There is also evidence that the genetic basis of RWR is complex. As described above, heritability estimates vary, suggesting that environmental characteristics among samples may differ. Characteristics that appear to affect estimates of heritability include IQ (Knopik et al., 2002) and parental education levels (Kremen et al., 2005), with higher heritability associated with both higher IQ and parental education levels. Consistent with this, the highest published estimate of heritability is obtained from a sample representing a relatively affluent and well-educated population (Gayán and Olson, 2003). In addition, different measures of RWR have been used in different studies, complicating comparisons and interpretation of results. These include several different timed and untimed measures, as well as composite measures that incorporate scores from both types of RWR measures and also sometimes additional, correlated measures.

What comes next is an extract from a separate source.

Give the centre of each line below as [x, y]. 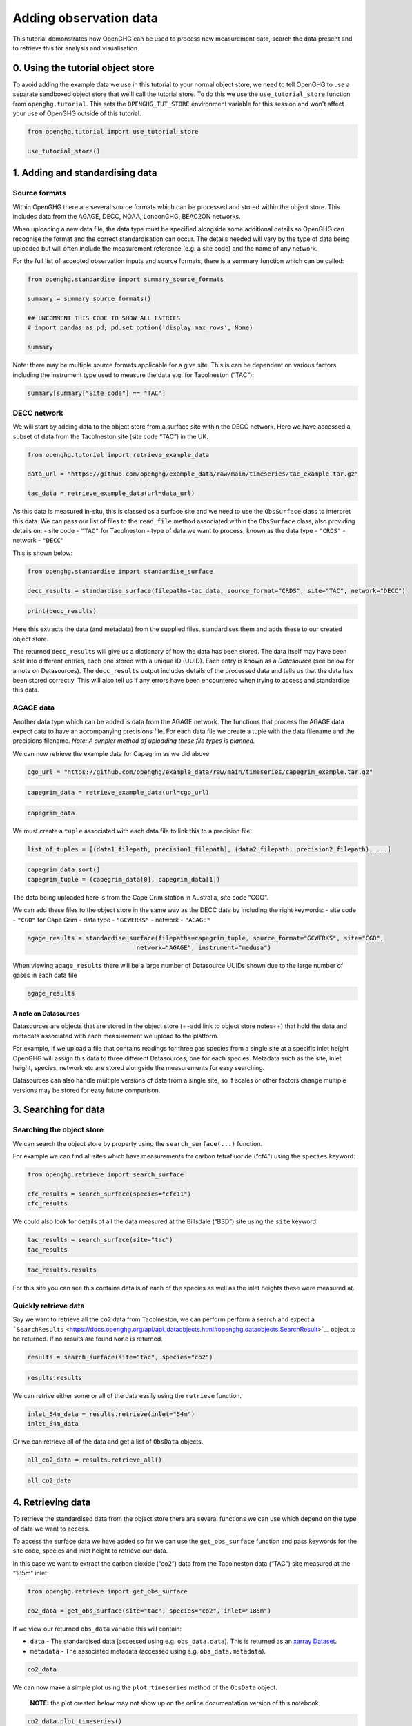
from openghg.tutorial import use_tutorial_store [113, 132]
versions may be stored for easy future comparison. [87, 1090]
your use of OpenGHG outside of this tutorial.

As for most complex traits, linkage analysis of RWR among studies has also shown inconsistencies. Positive reports of linkage in focused analyses of chromosome 6p have been reported for three samples: (1) initially, in a Colorado twin sample for a composite dyslexia phenotype based partly on RWR (Cardon et al., 1994; Cardon et al., 1995), as well as later for specific measures of timed and untimed word recognition (Gayán et al., 1999; Kaplan et al., 2002); (2) for an untimed RWR measure in a sample of British families (Fisher et al., 1999); and (3) for a composite RWR phenotype in another sample of families from the USA (Grigorenko et al., 2003). In contrast, we found no evidence for linkage of untimed RWR to 6p in our sample (Chapman et al., 2004). Also, two genome scans that used expanded data sets from the Colorado twin and British studies reported reduced evidence for linkage of RWR phenotypes to 6p (Fisher et al., 2002), and, instead, reported strong evidence in both samples for linkage of RWR phenotypes to a region on chromosome 18p. Although it appeared that this 18p locus affected specifically single-word reading, a multivariate linkage analysis (Marlow et al., 2003) suggested that this locus has an influence on multiple dyslexia-related phenotypes. Similar to the results for 6p, analysis of the 18p region using our sample failed to confirm linkage of untimed single-word reading (Chapman et al., 2004). Finally, there is similar variability among studies of RWR on chromosome 15q with four independent studies using a variety of RWR measures reporting significant or supportive evidence of linkage (Chapman et al., 2004; Grigorenko et al., 1997; Marino et al., 2004; Smith et al., 1983). The results for untimed word recognition in our sample of families support evidence of linkage to 15q (Chapman et al., 2004). In contrast, the genomewide scans on the two samples performed by Fisher and colleagues (Fisher et al., 2002), failed to provide evidence of linkage to chromosome 15q. Explanations include use of different measures for RWR as well as different sample ascertainment.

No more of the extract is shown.